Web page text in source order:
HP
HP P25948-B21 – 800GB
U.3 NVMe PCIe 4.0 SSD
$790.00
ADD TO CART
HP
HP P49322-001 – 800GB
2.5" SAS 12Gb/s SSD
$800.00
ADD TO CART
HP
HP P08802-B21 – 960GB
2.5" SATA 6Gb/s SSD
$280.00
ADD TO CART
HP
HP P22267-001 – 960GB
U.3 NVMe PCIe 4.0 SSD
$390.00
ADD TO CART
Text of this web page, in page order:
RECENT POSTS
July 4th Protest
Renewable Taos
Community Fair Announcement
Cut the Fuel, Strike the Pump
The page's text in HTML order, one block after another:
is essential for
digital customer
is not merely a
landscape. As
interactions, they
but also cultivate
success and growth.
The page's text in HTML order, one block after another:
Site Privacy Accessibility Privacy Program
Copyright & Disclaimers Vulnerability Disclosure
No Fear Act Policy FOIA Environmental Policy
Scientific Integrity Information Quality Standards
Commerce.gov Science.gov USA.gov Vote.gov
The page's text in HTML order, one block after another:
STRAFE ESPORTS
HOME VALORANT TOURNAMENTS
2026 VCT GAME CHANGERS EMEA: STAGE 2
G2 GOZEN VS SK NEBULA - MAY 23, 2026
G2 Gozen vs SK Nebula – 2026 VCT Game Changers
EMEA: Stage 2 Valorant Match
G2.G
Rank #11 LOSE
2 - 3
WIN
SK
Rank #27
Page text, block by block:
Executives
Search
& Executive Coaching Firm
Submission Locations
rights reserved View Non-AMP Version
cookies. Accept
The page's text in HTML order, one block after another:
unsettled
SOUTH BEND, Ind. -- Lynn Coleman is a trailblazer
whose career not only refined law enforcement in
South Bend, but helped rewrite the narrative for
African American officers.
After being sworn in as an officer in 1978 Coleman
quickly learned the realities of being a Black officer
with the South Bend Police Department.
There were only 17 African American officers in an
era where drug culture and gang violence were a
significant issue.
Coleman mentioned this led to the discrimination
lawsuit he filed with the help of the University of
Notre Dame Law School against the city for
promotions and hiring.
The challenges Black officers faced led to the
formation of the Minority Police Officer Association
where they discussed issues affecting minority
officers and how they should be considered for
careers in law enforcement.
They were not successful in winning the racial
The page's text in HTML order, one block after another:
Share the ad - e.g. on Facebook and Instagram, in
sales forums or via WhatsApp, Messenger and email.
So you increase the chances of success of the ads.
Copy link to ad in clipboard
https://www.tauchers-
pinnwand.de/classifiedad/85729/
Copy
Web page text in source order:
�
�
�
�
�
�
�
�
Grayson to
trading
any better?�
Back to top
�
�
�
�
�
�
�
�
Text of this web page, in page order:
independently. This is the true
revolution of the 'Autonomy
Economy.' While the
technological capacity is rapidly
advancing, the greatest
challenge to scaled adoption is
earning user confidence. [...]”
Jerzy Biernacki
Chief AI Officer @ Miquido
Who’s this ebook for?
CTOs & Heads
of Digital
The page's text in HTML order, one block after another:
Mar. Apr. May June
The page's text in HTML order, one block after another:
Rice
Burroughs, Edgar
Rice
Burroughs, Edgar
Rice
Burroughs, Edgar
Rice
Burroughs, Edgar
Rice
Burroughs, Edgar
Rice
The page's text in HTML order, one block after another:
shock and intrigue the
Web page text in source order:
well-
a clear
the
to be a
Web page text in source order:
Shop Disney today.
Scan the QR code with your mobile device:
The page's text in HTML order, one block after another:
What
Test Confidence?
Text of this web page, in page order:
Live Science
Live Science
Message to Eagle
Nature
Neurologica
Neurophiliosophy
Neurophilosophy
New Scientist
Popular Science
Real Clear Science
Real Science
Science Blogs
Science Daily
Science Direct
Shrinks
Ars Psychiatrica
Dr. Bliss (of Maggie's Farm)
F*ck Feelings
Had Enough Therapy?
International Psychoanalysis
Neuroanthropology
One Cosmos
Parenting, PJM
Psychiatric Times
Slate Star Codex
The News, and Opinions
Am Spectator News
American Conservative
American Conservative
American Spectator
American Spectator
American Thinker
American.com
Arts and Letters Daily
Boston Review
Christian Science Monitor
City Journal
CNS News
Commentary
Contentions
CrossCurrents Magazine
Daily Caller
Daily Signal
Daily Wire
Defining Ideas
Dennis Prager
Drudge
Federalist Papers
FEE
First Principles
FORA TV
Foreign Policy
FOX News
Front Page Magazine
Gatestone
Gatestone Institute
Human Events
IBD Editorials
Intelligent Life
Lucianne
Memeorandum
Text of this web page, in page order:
---------------
◆ EXERCISE AIM
Transcribe all the data word for word, as it appears above.

◆ ANSWER SPACE
Web page text in source order:
HP
HP P25948-B21 – 800GB
U.3 NVMe PCIe 4.0 SSD
$790.00
ADD TO CART
HP
HP P49322-001 – 800GB
2.5" SAS 12Gb/s SSD
$800.00
ADD TO CART
HP
HP P08802-B21 – 960GB
2.5" SATA 6Gb/s SSD
$280.00
ADD TO CART
HP
HP P22267-001 – 960GB
U.3 NVMe PCIe 4.0 SSD
$390.00
ADD TO CART
Text of this web page, in page order:
RECENT POSTS
July 4th Protest
Renewable Taos
Community Fair Announcement
Cut the Fuel, Strike the Pump
The page's text in HTML order, one block after another:
is essential for
digital customer
is not merely a
landscape. As
interactions, they
but also cultivate
success and growth.
The page's text in HTML order, one block after another:
Site Privacy Accessibility Privacy Program
Copyright & Disclaimers Vulnerability Disclosure
No Fear Act Policy FOIA Environmental Policy
Scientific Integrity Information Quality Standards
Commerce.gov Science.gov USA.gov Vote.gov
The page's text in HTML order, one block after another:
STRAFE ESPORTS
HOME VALORANT TOURNAMENTS
2026 VCT GAME CHANGERS EMEA: STAGE 2
G2 GOZEN VS SK NEBULA - MAY 23, 2026
G2 Gozen vs SK Nebula – 2026 VCT Game Changers
EMEA: Stage 2 Valorant Match
G2.G
Rank #11 LOSE
2 - 3
WIN
SK
Rank #27
Page text, block by block:
Executives
Search
& Executive Coaching Firm
Submission Locations
rights reserved View Non-AMP Version
cookies. Accept
The page's text in HTML order, one block after another:
unsettled
SOUTH BEND, Ind. -- Lynn Coleman is a trailblazer
whose career not only refined law enforcement in
South Bend, but helped rewrite the narrative for
African American officers.
After being sworn in as an officer in 1978 Coleman
quickly learned the realities of being a Black officer
with the South Bend Police Department.
There were only 17 African American officers in an
era where drug culture and gang violence were a
significant issue.
Coleman mentioned this led to the discrimination
lawsuit he filed with the help of the University of
Notre Dame Law School against the city for
promotions and hiring.
The challenges Black officers faced led to the
formation of the Minority Police Officer Association
where they discussed issues affecting minority
officers and how they should be considered for
careers in law enforcement.
They were not successful in winning the racial
The page's text in HTML order, one block after another:
Share the ad - e.g. on Facebook and Instagram, in
sales forums or via WhatsApp, Messenger and email.
So you increase the chances of success of the ads.
Copy link to ad in clipboard
https://www.tauchers-
pinnwand.de/classifiedad/85729/
Copy
Web page text in source order:
�
�
�
�
�
�
�
�
Grayson to
trading
any better?�
Back to top
�
�
�
�
�
�
�
�
Text of this web page, in page order:
independently. This is the true
revolution of the 'Autonomy
Economy.' While the
technological capacity is rapidly
advancing, the greatest
challenge to scaled adoption is
earning user confidence. [...]”
Jerzy Biernacki
Chief AI Officer @ Miquido
Who’s this ebook for?
CTOs & Heads
of Digital
The page's text in HTML order, one block after another:
Mar. Apr. May June
The page's text in HTML order, one block after another:
Rice
Burroughs, Edgar
Rice
Burroughs, Edgar
Rice
Burroughs, Edgar
Rice
Burroughs, Edgar
Rice
Burroughs, Edgar
Rice
The page's text in HTML order, one block after another:
shock and intrigue the
Web page text in source order:
well-
a clear
the
to be a
Web page text in source order:
Shop Disney today.
Scan the QR code with your mobile device:
The page's text in HTML order, one block after another:
What
Test Confidence?
Text of this web page, in page order:
Live Science
Live Science
Message to Eagle
Nature
Neurologica
Neurophiliosophy
Neurophilosophy
New Scientist
Popular Science
Real Clear Science
Real Science
Science Blogs
Science Daily
Science Direct
Shrinks
Ars Psychiatrica
Dr. Bliss (of Maggie's Farm)
F*ck Feelings
Had Enough Therapy?
International Psychoanalysis
Neuroanthropology
One Cosmos
Parenting, PJM
Psychiatric Times
Slate Star Codex
The News, and Opinions
Am Spectator News
American Conservative
American Conservative
American Spectator
American Spectator
American Thinker
American.com
Arts and Letters Daily
Boston Review
Christian Science Monitor
City Journal
CNS News
Commentary
Contentions
CrossCurrents Magazine
Daily Caller
Daily Signal
Daily Wire
Defining Ideas
Dennis Prager
Drudge
Federalist Papers
FEE
First Principles
FORA TV
Foreign Policy
FOX News
Front Page Magazine
Gatestone
Gatestone Institute
Human Events
IBD Editorials
Intelligent Life
Lucianne
Memeorandum
Text of this web page, in page order:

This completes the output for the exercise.